In this case, you need to change .[[variable]] to .data[[variable]], i.e.
library(tidyverse)
set.seed(123)
varA<-rep(c(1:2),times=30)
df1<-data.frame(varA)
df1$var1 <- sample(500:1000, length(df1$varA))
df1 <- df1 %>% mutate(outcome=ifelse(varA==1, "Yes", "No"))

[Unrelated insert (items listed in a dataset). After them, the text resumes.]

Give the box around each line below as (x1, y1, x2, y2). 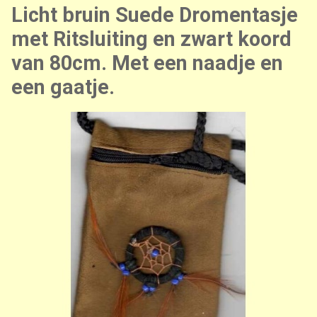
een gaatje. (11, 75, 115, 99)
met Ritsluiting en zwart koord (11, 27, 292, 51)
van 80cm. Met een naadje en (11, 51, 283, 75)
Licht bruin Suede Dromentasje (11, 3, 298, 27)
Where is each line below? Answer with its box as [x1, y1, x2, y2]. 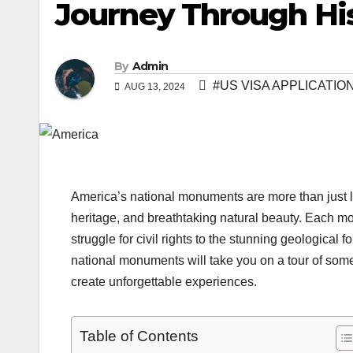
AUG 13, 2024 [123, 81, 188, 93]
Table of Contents [80, 328, 199, 345]
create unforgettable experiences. [71, 275, 257, 289]
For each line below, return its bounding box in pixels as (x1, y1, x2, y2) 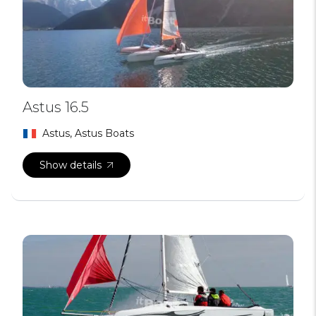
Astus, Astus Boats (42, 127, 134, 140)
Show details (39, 159, 102, 171)
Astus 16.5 (23, 99, 89, 116)
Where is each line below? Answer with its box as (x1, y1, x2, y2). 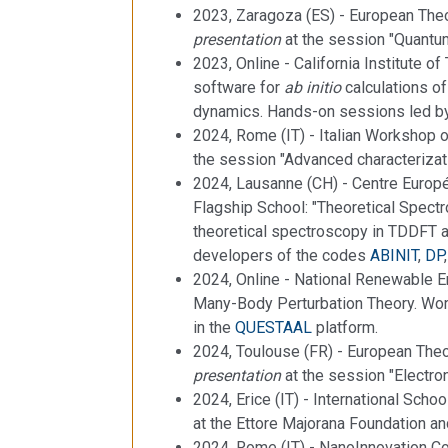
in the (193, 317, 235, 337)
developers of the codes (193, 245, 370, 265)
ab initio (284, 77, 345, 97)
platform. (312, 317, 378, 337)
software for (193, 77, 284, 97)
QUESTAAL (235, 317, 312, 337)
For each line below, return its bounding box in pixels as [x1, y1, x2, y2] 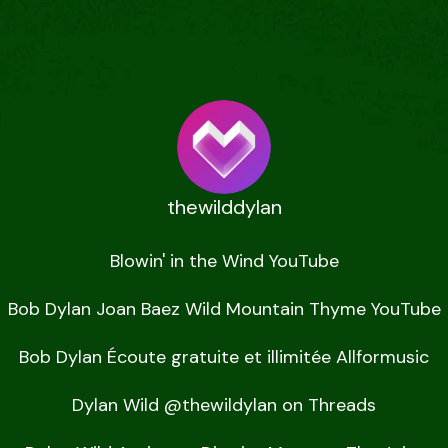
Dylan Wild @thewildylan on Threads [72, 393, 376, 418]
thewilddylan [166, 194, 282, 221]
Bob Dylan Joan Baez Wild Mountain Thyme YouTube [7, 297, 441, 322]
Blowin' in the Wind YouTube [109, 249, 339, 274]
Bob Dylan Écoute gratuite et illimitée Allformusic [19, 345, 429, 370]
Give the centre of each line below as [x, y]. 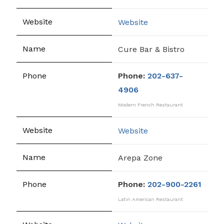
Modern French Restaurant [150, 105]
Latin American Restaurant [150, 199]
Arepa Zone [140, 157]
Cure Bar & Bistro [151, 49]
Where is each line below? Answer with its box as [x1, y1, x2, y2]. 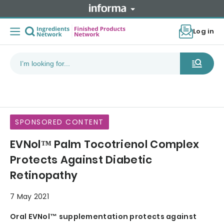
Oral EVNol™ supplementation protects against [10, 211, 197, 222]
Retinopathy [10, 168, 78, 183]
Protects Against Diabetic [10, 152, 152, 167]
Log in [193, 26, 214, 36]
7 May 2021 [10, 191, 49, 202]
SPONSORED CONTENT [15, 117, 104, 127]
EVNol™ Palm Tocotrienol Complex [10, 137, 199, 152]
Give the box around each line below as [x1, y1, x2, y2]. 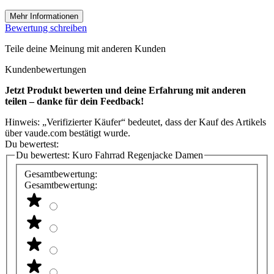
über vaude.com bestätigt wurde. [5, 127, 130, 138]
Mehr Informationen [10, 11, 78, 21]
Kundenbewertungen [5, 64, 86, 75]
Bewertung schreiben [5, 22, 87, 33]
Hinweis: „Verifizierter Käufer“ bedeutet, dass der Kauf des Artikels [5, 116, 266, 127]
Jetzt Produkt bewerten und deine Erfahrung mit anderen [5, 84, 246, 95]
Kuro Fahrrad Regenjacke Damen [72, 149, 203, 160]
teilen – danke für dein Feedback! [5, 95, 144, 106]
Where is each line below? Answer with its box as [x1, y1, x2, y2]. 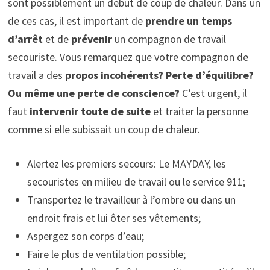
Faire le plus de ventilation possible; [27, 247, 186, 262]
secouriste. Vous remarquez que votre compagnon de [7, 50, 248, 64]
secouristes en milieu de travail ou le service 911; [27, 175, 245, 189]
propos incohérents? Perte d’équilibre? [62, 68, 254, 83]
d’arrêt [7, 32, 43, 46]
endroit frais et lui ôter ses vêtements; [27, 211, 201, 225]
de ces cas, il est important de [7, 14, 145, 28]
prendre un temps [145, 14, 232, 28]
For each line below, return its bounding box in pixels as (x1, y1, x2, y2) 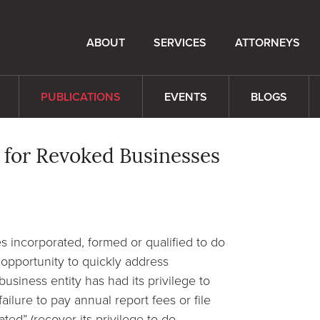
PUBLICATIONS (41, 89, 121, 105)
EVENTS (164, 89, 207, 105)
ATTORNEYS (235, 34, 300, 51)
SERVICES (154, 34, 206, 51)
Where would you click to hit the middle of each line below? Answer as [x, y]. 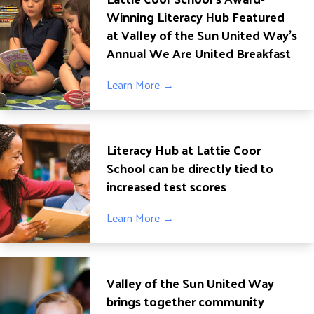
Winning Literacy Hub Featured [196, 16]
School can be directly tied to [190, 168]
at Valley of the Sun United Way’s [202, 35]
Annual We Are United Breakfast [199, 53]
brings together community [185, 301]
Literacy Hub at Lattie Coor [184, 150]
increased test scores [166, 186]
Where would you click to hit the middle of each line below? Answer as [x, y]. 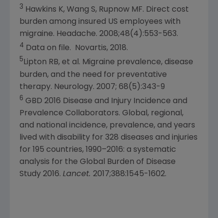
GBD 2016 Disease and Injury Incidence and [106, 101]
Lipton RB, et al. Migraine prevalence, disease [108, 63]
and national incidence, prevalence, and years [107, 125]
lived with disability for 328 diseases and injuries [109, 137]
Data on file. [49, 48]
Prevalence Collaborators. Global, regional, [101, 113]
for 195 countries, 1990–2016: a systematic [98, 150]
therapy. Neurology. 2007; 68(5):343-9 [92, 87]
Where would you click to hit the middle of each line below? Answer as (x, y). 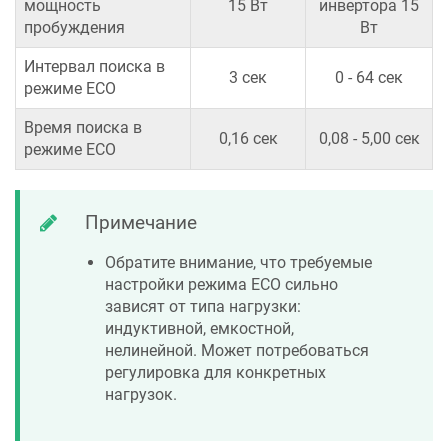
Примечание (141, 223)
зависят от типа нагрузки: (203, 307)
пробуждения (74, 28)
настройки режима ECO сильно (221, 285)
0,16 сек (248, 139)
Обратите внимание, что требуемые (238, 263)
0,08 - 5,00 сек (369, 139)
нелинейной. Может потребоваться (237, 351)
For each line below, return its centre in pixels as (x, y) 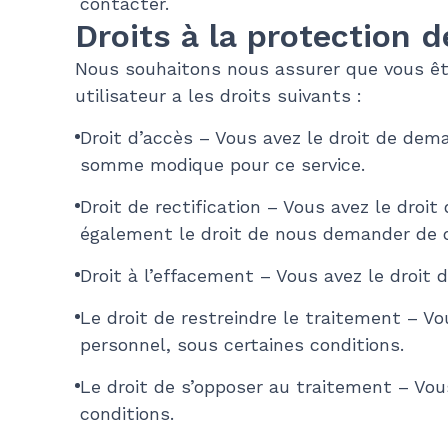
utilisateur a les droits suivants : (218, 96)
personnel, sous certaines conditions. (241, 345)
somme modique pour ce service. (222, 165)
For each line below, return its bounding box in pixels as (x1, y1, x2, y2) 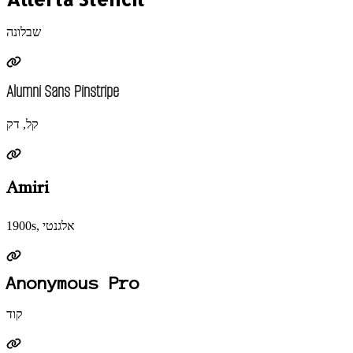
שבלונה (6, 25, 41, 39)
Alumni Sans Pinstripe (6, 80, 119, 103)
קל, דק (6, 117, 39, 131)
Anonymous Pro (6, 273, 139, 292)
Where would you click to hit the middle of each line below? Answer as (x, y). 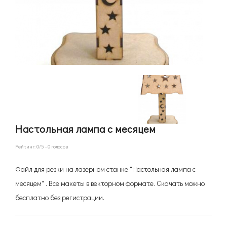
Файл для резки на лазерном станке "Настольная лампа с (105, 169)
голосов (59, 147)
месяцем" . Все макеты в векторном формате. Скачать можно (110, 183)
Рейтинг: (26, 147)
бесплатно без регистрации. (60, 197)
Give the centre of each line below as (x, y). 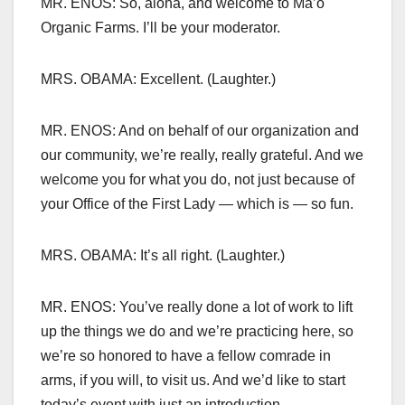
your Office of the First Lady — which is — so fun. (197, 204)
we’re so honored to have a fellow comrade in (186, 356)
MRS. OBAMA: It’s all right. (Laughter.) (163, 256)
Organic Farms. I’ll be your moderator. (160, 28)
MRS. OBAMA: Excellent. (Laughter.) (158, 80)
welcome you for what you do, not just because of (198, 180)
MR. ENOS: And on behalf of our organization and (200, 131)
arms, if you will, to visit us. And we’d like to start (193, 381)
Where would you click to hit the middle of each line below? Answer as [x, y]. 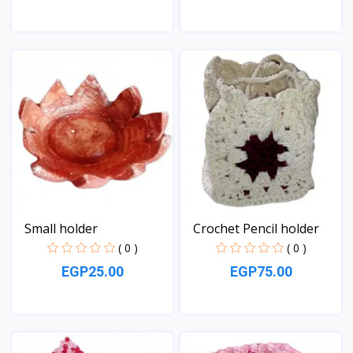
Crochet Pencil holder [256, 228]
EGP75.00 [261, 271]
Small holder [61, 228]
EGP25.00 [92, 271]
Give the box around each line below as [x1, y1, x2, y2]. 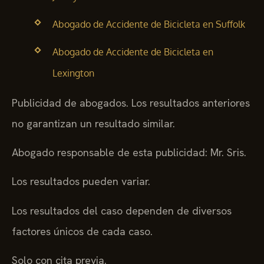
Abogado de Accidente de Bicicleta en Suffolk [52, 18, 245, 31]
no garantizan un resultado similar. [12, 116, 175, 130]
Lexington [52, 67, 94, 80]
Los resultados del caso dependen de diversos [12, 203, 232, 217]
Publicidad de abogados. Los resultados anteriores [12, 95, 250, 110]
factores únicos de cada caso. [12, 224, 153, 238]
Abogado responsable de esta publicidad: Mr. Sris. [12, 146, 246, 160]
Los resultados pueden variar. [12, 174, 150, 189]
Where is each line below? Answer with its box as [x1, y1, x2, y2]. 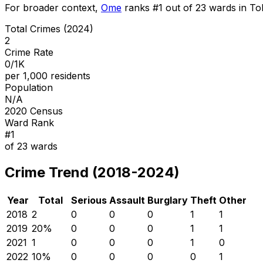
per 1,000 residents [5, 69, 90, 82]
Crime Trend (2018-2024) [5, 163, 180, 181]
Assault [109, 194, 145, 206]
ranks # [124, 1, 159, 14]
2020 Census [5, 104, 63, 117]
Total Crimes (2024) [5, 22, 93, 35]
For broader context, [5, 1, 98, 14]
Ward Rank [5, 116, 54, 129]
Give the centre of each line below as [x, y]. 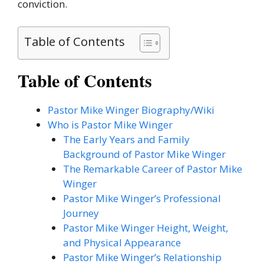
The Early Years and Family [126, 139]
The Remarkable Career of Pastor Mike [152, 169]
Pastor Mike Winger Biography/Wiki [131, 110]
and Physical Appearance [122, 242]
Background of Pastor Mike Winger [144, 154]
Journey [81, 213]
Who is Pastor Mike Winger [110, 124]
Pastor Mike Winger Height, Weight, [145, 227]
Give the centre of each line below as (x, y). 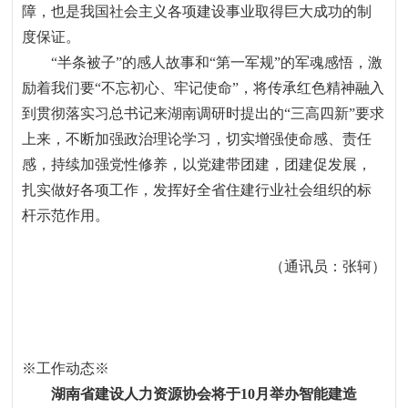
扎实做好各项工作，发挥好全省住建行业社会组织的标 (197, 190)
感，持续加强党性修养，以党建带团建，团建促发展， (197, 164)
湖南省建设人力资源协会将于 (145, 394)
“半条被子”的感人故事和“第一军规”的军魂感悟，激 (217, 62)
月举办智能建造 (306, 394)
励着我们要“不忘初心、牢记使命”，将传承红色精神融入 (204, 88)
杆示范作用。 (66, 215)
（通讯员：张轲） (327, 266)
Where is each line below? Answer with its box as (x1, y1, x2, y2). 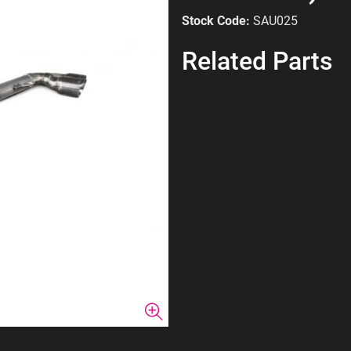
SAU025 (253, 13, 298, 28)
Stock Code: (182, 13, 250, 28)
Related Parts (182, 46, 333, 76)

ctn_me <- function(df, var, group_var) {
df %>%
bind_rows(mutate(., !!group_var := "Total")) %>%
group_by(gpvar = .[[group_var]]) %>%
summarise(
median_group = median(.data[[var]], na.rm = TRUE),
N = n()
)
}
ctn_me(df1, "var1", "outcome")
#> # A tibble: 3 × 3
#> gpvar median_group N
#> <chr> <dbl> <int>
#> 1 No 740. 30
#> 2 Total 754 60
#> 3 Yes 776. 30
Created on 2022-07-19 by the reprex package (v2.0.1)
Original answer:
If you use a different syntax inside the summarise()
function it works as expected, so I think it's something to do with the summarise()
function:
library(tidyverse)
set.seed(123)
varA<-rep(c(1:2),times=30)
df1<-data.frame(varA)
df1$var1 <- sample(500:1000, length(df1$varA))
df1 <- df1 %>% mutate(outcome=ifelse(varA==1, "Yes", "No"))
ctn_me <- function(df, var, group_var) {
df %>%
bind_rows(mutate(., !!group_var := "Total")) %>%
group_by(gpvar = .[[group_var]]) %>%
summarise(
median_group = median(!!sym(var), na.rm = TRUE),
N = n()
)
}
ctn_me(df1, "var1", "outcome")
#> # A tibble: 3 × 3
#> gpvar median_group N
#> <chr> <dbl> <int>
#> 1 No 740. 30
#> 2 Total 754 60
#> 3 Yes 776. 30
Created on 2022-07-19 by the reprex package (v2.0.1)